Although shitty writing always irks me, there aren't many things I find particularly heinous in themselves (although that whole peak/pique thing sometimes makes me want to gouge my eye out with a toasting fork out of sheer frustration). But there are times when I'm reading and suddenly find myself in a trance, and when I look I'll often realize the sentence structures in the story are nearly all identical. And that really annoys the crap out of me. FFS, mix it up a little!

bettie said...

Homonyms are the bane of my existence. They're a the trickiest type of misspelling because the spell-checker misses them. I know the difference--believe me, I do--but convincing my fingers is another matter, entirely.

writtenwyrdd said...

I'm not surprised to hear that some folks think they don't need skill in writing to make a great story. Part of written story telling is the writing! How could they possibly not see this point it is so obvious??!!

Seeley deBorn said...

The Man once took a weekend creative writng course (at the University, not just the local rec centre, FFS) and at the beginning of the first class the instructor told everyone in the room (who were mostly women looking to write romances) that spelling grammar and punctuation didn't matter. That's what editors are for.

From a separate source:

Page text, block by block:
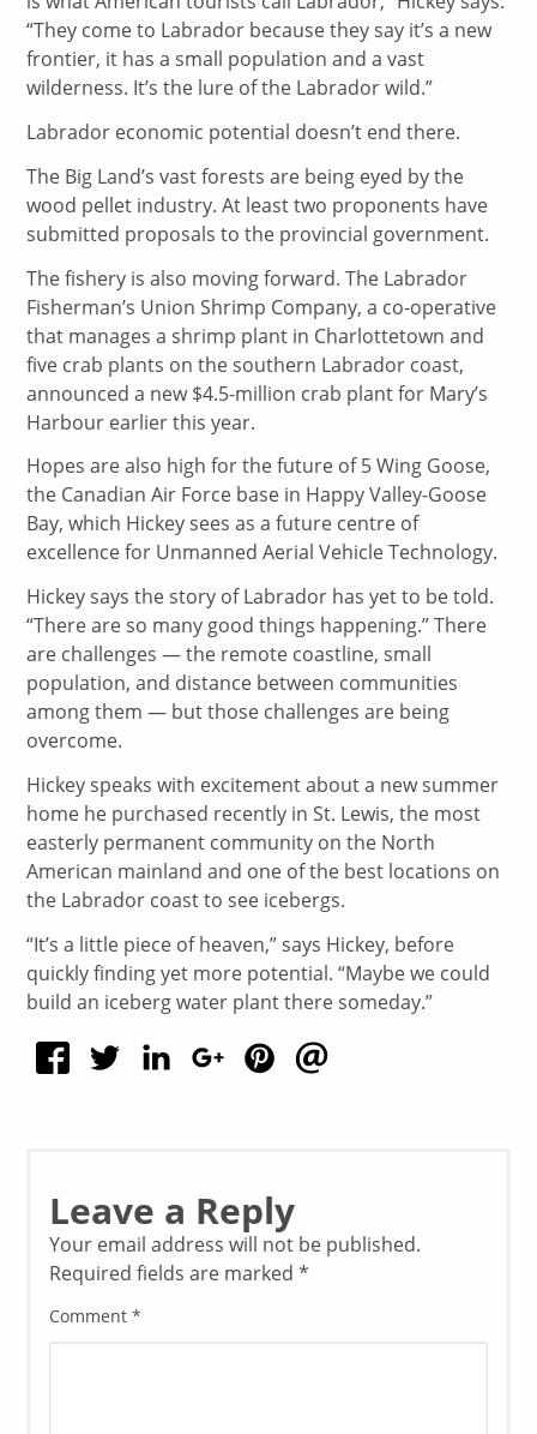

We figure the instructor was trying to weed out the competition.

Eyecrossingly long sentences piss me off (not to mention put me to sleep). It seems to be some kind of device in crappy historicals, and boy is it overused.

Charles Gramlich said...

Good point. Some perfectly good words are simple and effective, like "big," and don't need to be replaced.

As for not caring about punctuation and grammar, etc, I get student papers all the time that are basically good in their coverage of the material but are so atrociously written grammatically that they are a pain to read. They don't get good grades.

Anonymous said...

Hallelujah! I just had a person in a crit group "call me out" because I said "the overexcited car reved for a moment before stalling out." They swore a car could not possibly be excited.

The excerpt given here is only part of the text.